EDITORIAL

On knife’s edge: U.S.-Iran Ceasefire

The most likely near-term scenario is more of the same: the conditional ceasefire extended pending talks, with almost no shipping through the Strait of Hormuz, occasional skirmishes will continue to test the truce’s boundaries.

DT

Is the ceasefire between the United States and Iran still alive? It is, but only just.

A regional source described the situation to CNN as “very bad and messy,” and the open-ended truce appeared to be stretching to its limit, with little evidence that a negotiated settlement was anywhere near.

Monday’s exchange of fire in the Strait of Hormuz — Iranian missiles and drones targeting US Navy escorts, American destroyers sinking Iranian patrol boats, UAE oil infrastructure set ablaze — was the most serious test yet of a ceasefire held together with tape.

What makes this standoff so volatile is that neither side seems to be fully committed to the peace they both claim to want. The US has conditioned its pause on the “complete, immediate and safe opening of the Strait of Hormuz,” while Iran has described Washington’s counter-blockade of Iranian ports as a prelude to a ceasefire violation.

Neither side has removed its blockade. The result? A war that was formally paused in April but was never really stopped — it merely traded airstrikes for maritime brinkmanship.

For now, Pakistan’s mediation is the slender thread keeping the talks alive. Iran’s latest proposal calls for all issues between the two countries to be resolved within 30 days and aims to end the war outright rather than simply extend the ceasefire.

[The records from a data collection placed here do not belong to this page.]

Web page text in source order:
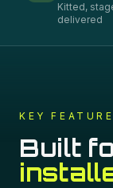
Kitted,
delivered
KEY
Built
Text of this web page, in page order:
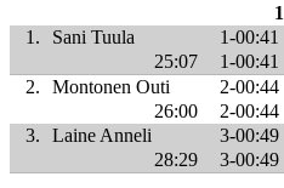
1
1.
Sani Tuula 1-00:41
25:07
1-00:41
2.
Montonen Outi 2-00:44
26:00
2-00:44
3.
Laine Anneli 3-00:49
28:29
3-00:49
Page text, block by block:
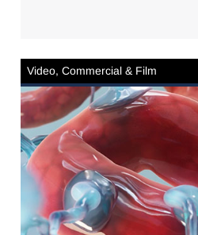
Video, Commercial & Film
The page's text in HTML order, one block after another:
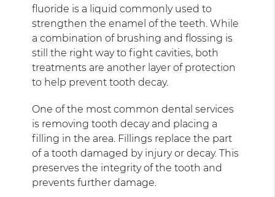
fluoride is a liquid commonly used to
strengthen the enamel of the teeth. While
a combination of brushing and flossing is
still the right way to fight cavities, both
treatments are another layer of protection
to help prevent tooth decay.
One of the most common dental services
is removing tooth decay and placing a
filling in the area. Fillings replace the part
of a tooth damaged by injury or decay. This
preserves the integrity of the tooth and
prevents further damage.
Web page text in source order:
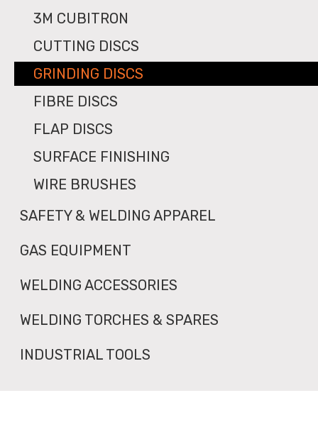
3M CUBITRON
CUTTING DISCS
GRINDING DISCS
FIBRE DISCS
FLAP DISCS
SURFACE FINISHING
WIRE BRUSHES
SAFETY & WELDING APPAREL
GAS EQUIPMENT
WELDING ACCESSORIES
WELDING TORCHES & SPARES
INDUSTRIAL TOOLS
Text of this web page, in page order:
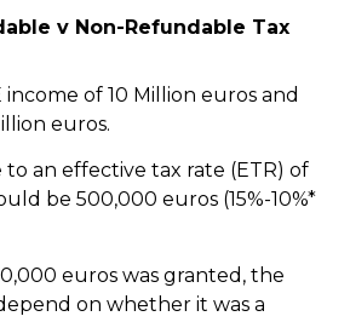
v Non-Refundable Tax
income of 10 Million euros and
euros.
an effective tax rate (ETR) of
be 500,000 euros (15%-10%*
euros was granted, the
on whether it was a
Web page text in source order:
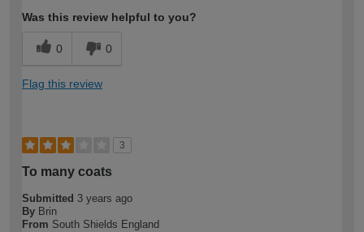
Was this review helpful to you?
0 0
Flag this review
3
To many coats
Submitted 3 years ago
By Brin
From South Shields England
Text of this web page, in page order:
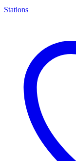
Stations
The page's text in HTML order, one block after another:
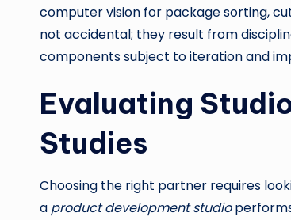
computer vision for package sorting,
not accidental; they result from
components subject to iteration and
Evaluating
Studies
Choosing the right partner requires
a product development studio
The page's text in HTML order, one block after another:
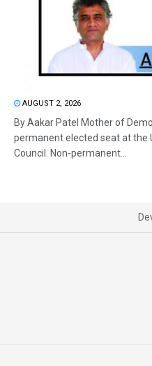
AUGUST 2, 2026
By Aakar Patel Mother of
permanent elected seat at the
Council. Non-permanent...
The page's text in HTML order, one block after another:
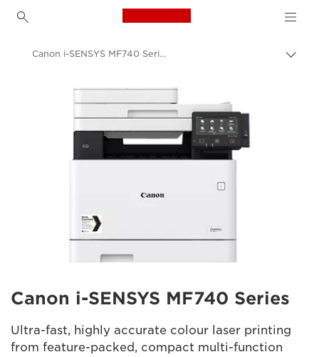
Canon Logo, back to
Solutions & Services
Business Products
Office Printers
Multifunction Colour Printers
Canon i-SENSYS MF740 Series
Canon i-SENSYS MF740 Series
Ultra-fast, highly accurate colour laser printing
from feature-packed, compact multi-function
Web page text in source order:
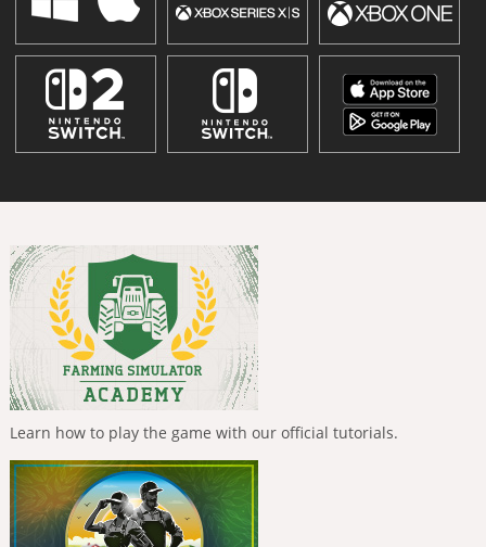
Learn how to play the game with our official tutorials.
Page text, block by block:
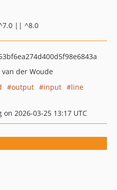
|| ^8.0
van der Woude
output input
line
2026-03-25 13:17 UTC
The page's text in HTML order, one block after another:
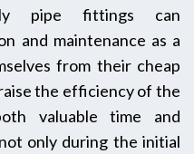
pipe fittings can
and maintenance as a
from their cheap
the efficiency of the
valuable time and
only during the initial
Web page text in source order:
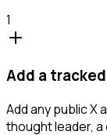
1
Add a
Add any public X
thought leader,

Trump said he was reviewing the plan but doubted it would yield a deal. That skepticism is mutual and mutual skepticism is precisely what makes these negotiations so fragile.

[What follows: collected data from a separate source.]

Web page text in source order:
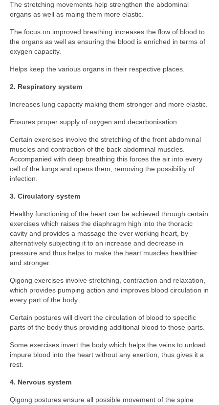
Fees
Tanbukan Library
Blogs
Tai Chi Mountain
TCM – Breathwork
TCM – Tai Chi
TCM – The Three Energies
TCM – YingYang
Control your Life
First step to a new life
Ancient Wisdom
Discipline, Body & Physical Wellbeing
Financial Independence
Personal Development
Personal Safety & Self Defence
Social Life Skills
The stretching movements help strengthen the abdominal
organs as well as maing them more elastic.
The focus on improved breathing increases the flow of blood to
the organs as well as ensuring the blood is enriched in terms of
oxygen capacity.
Helps keep the various organs in their respective places.
2. Respiratory system
Increases lung capacity making them stronger and more elastic.
Ensures proper supply of oxygen and decarbonisation.
Certain exercises involve the stretching of the front abdominal
muscles and contraction of the back abdominal muscles.
Accompanied with deep breathing this forces the air into every
cell of the lungs and opens them, removing the possibility of
infection.
3. Circulatory system
Healthy functioning of the heart can be achieved through certain
exercises which raises the diaphragm high into the thoracic
cavity and provides a massage the ever working heart, by
alternatively subjecting it to an increase and decrease in
pressure and thus helps to make the heart muscles healthier
and stronger.
Qigong exercises involve stretching, contraction and relaxation,
which provides pumping action and improves blood circulation in
every part of the body.
Certain postures will divert the circulation of blood to specific
parts of the body thus providing additional blood to those parts.
Some exercises invert the body which helps the veins to unload
impure blood into the heart without any exertion, thus gives it a
rest.
4. Nervous system
Qigong postures ensure all possible movement of the spine
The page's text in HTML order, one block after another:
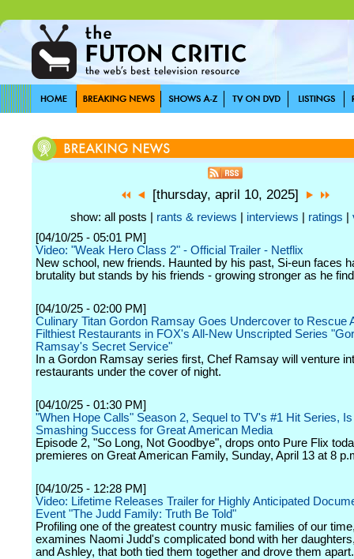
[thursday, april 10, 2025]
show: all posts | rants & reviews interviews ratings
[04/10/25 - 05:01 PM]
Video: "Weak Hero Class 2" - Official Trailer - Netflix
New school, new friends. Haunted by his past, Si-eun faces
brutality but stands by his friends - growing stronger as he
[04/10/25 - 02:00 PM]
Culinary Titan Gordon Ramsay Goes Undercover to Rescue
Filthiest Restaurants in FOX's All-New Unscripted Series
Ramsay's Secret Service"
In a Gordon Ramsay series first, Chef Ramsay will venture
restaurants under the cover of night.
[04/10/25 - 01:30 PM]
"When Hope Calls" Season 2, Sequel to TV's #1 Hit Series,
Smashing Success for Great American Media
Episode 2, "So Long, Not Goodbye", drops onto Pure Flix
premieres on Great American Family, Sunday, April 13 at 8
[04/10/25 - 12:28 PM]
Video: Lifetime Releases Trailer for Highly Anticipated
Event "The Judd Family: Truth Be Told"
Profiling one of the greatest country music families of our
examines Naomi Judd's complicated bond with her
and Ashley, that both tied them together and drove them apart.
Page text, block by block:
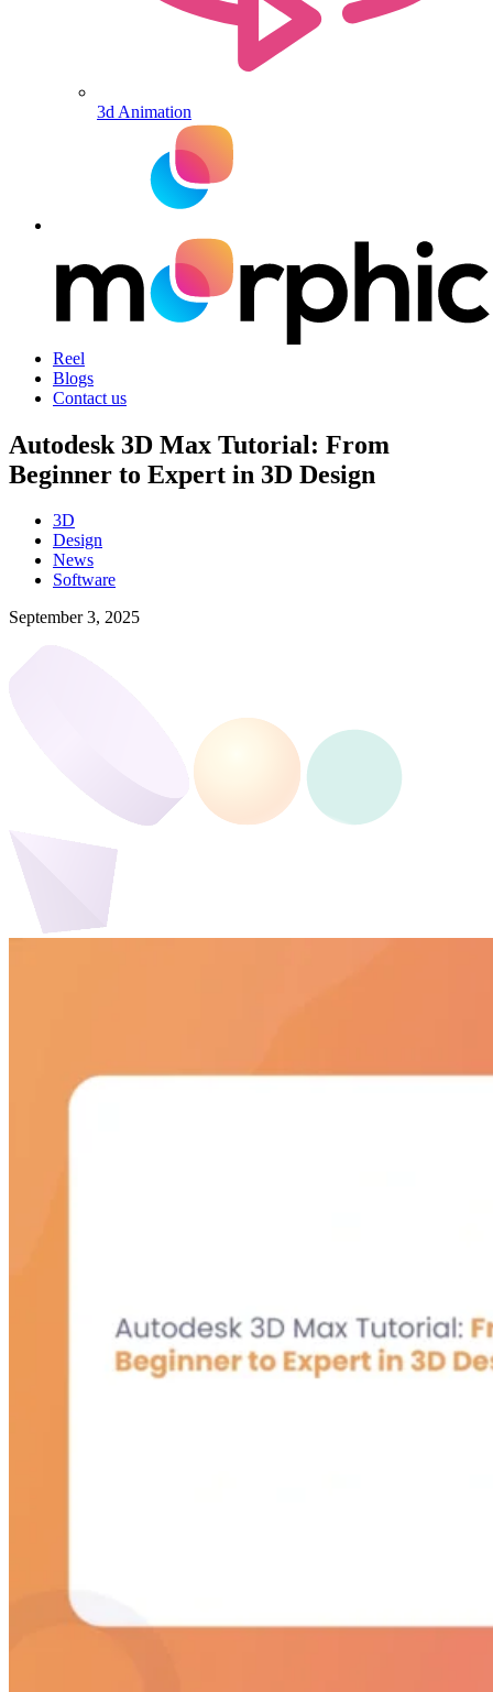
3d Animation
Reel
Blogs
Contact us
Autodesk 3D Max Tutorial: From
Beginner to Expert in 3D Design
3D
Design
News
Software
September 3, 2025

As for the odds of an early end to the conflict — they are not encouraging. Some of Trump’s allies have encouraged him to resume the bombing inside Iran, arguing that the US has already weakened the regime and insisting the time was ripe to further degrade its military capabilities.

Meanwhile, Tehran is under its own domestic pressures, with its parliament reportedly preparing legislation to legally formalize Iranian sovereign control over the Strait of Hormuz and impose tolls on foreign vessels.

Both governments are playing to internal audiences that reward defiance over compromise.

The global economic consequences of a continued stalemate are already biting hard. Energy experts have warned that the US is likely only weeks away from averaging five dollars per gallon for gasoline nationwide, and as one senior analyst put it, “There’s nothing that can replace Hormuz output.”

The closure of the strait has not only restricted the global flow of oil but also disrupted the delivery of humanitarian aid, with warnings that food insecurity in vulnerable countries could deteriorate into famine-like conditions if the waterway stays shut.

The most likely near-term scenario is more of the same: the conditional ceasefire extended pending talks, with almost no shipping passing through the strait and the waterway remaining effectively closed.

Occasional skirmishes will continue to test the truce’s boundaries. Major shipping lines have made clear they will not risk their vessels until there is a durable, agreed settlement — not a political announcement made from a golf course in Florida.

Trump himself drew an inadvertent historical comparison when he noted that the Vietnam War took 19 years, Iraq a decade and Korea seven. The implied message: Patience.

In the meantime, the world’s energy markets, the stranded tanker crews in the Gulf and the millions of people dependent on affordable fuel and food do not have the luxury of patience.

The ceasefire is holding — for now. But the margin for error has never been thinner.